Rumor
Vera Rubin production timeline faces delays due to N3 process and CoWoS-L complexity
Tuesday, February 17, 2026 at 12:48 PM
Vera Rubin production is expected to face longer lead times than current H200 chips due to a shift from the N5 to the N3 process family and from CoWoS-S to CoWoS-L packaging. Manufacturing constraints for the new architecture include increased mask layers, wafer banking, and complex testing requirements. Initial deliveries to hyperscalers are estimated for July at the earliest.
Context
Nvidia has reportedly accelerated the production timeline for its next-generation Vera Rubin architecture, potentially pulling forward its release by 3 to 6 months. This shift is attributed to a strategic supply chain reallocation following U.S. export bans on high-end chips to China. By pivoting manufacturing capacity and supplier resources previously reserved for Chinese markets toward global product development, the company has cleared bottlenecks that typically slow new architecture transitions.
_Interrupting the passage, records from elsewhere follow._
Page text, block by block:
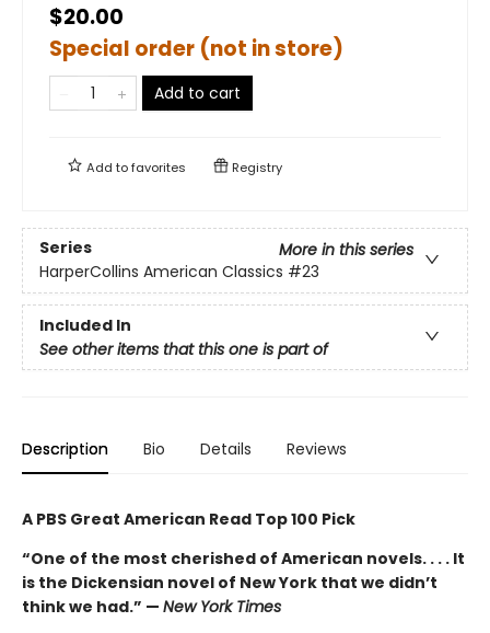
$20.00
Special order (not in store)
Add to cart
Add tofavorites Registry
Series
More in this series
HarperCollins American Classics #23
Included In
See other items that this one is part of
Description Bio Details Reviews
A PBS Great American Read Top 100 Pick
“One of the most cherished of American novels. . . . It
is the Dickensian novel of New York that we didn’t
think we had.” — New York Times
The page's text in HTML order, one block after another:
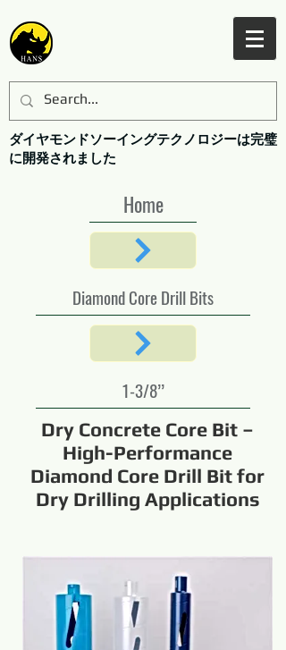
ダイヤモンドソーイングテクノロジーは完璧
に開発されました
Home
Diamond Core Drill Bits
1-3/8’’
Dry Concrete Core Bit –
High-Performance
Diamond Core Drill Bit for
Dry Drilling Applications
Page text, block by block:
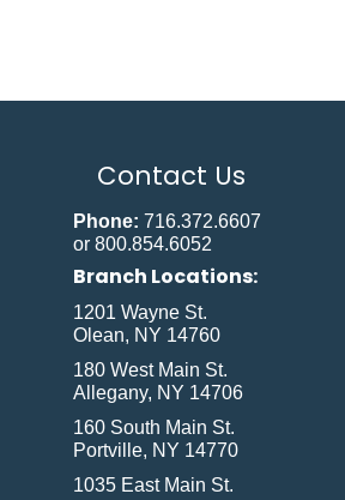
Contact Us
Phone: 716.372.6607
or 800.854.6052
Branch Locations:
1201 Wayne St.
Olean, NY 14760
180 West Main St.
Allegany, NY 14706
160 South Main St.
Portville, NY 14770
1035 East Main St.
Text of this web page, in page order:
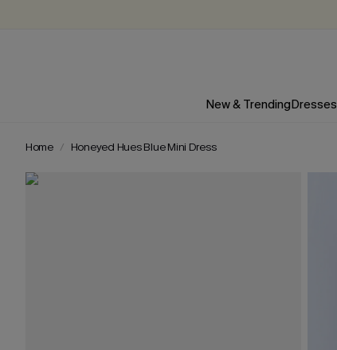
New & TrendingDresses
Home Honeyed Hues Blue Mini Dress
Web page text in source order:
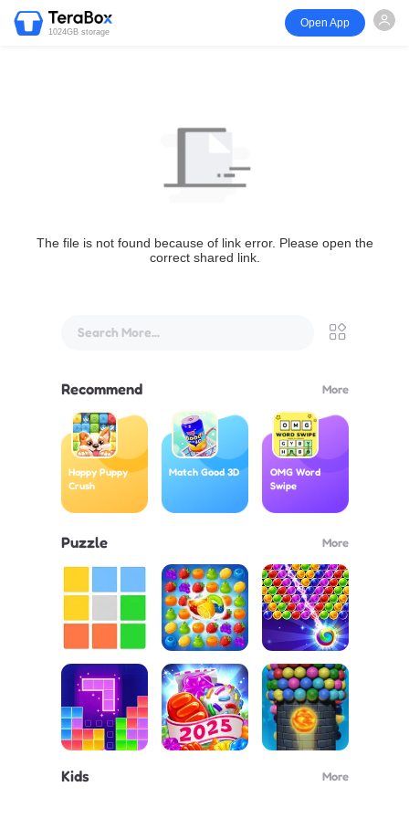
1024GB storage
Open App
The file is not found because of link error. Please open the
correct shared link.
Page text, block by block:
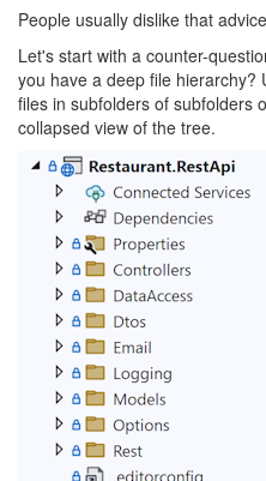
People usually dislike that
Let's start with a counter-
you have a deep file hierarchy?
files in subfolders of subfolders
collapsed view of the tree.
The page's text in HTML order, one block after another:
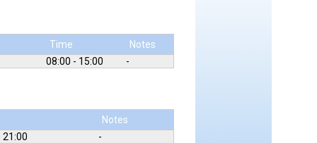
Time
Notes
08:00 - 15:00 -
Notes
21:00 -
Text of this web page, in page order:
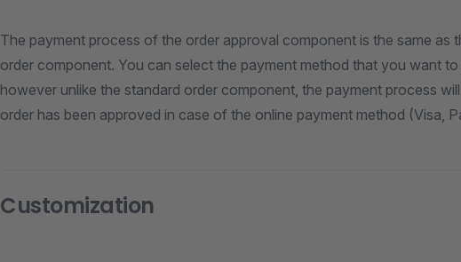
The payment process of the order approval component is the same as
order component. You can select the payment method that you want
however unlike the standard order component, the payment process
order has been approved in case of the online payment method (Visa,
Customization
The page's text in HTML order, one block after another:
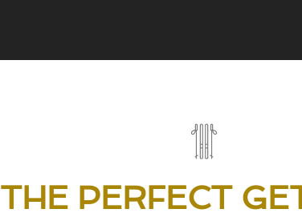
THE PERFECT
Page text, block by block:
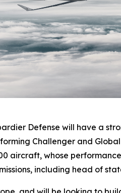
Defense will have a
Challenger and Global
aircraft, whose
including head of
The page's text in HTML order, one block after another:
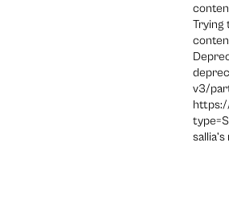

Market analysts now anticipate that Vera Rubin shipments could begin as early as the end of 2Q26, significantly ahead of the original 2H26 target. This acceleration is critical as the platform is expected to deliver a 10x reduction in inference costs and integrate advanced HBM4 memory. For investors, this move suggests Nvidia is successfully converting geopolitical headwinds into a competitive advantage, leveraging idle capacity to maintain its aggressive annual product cadence and secure a projected $500 billion order backlog.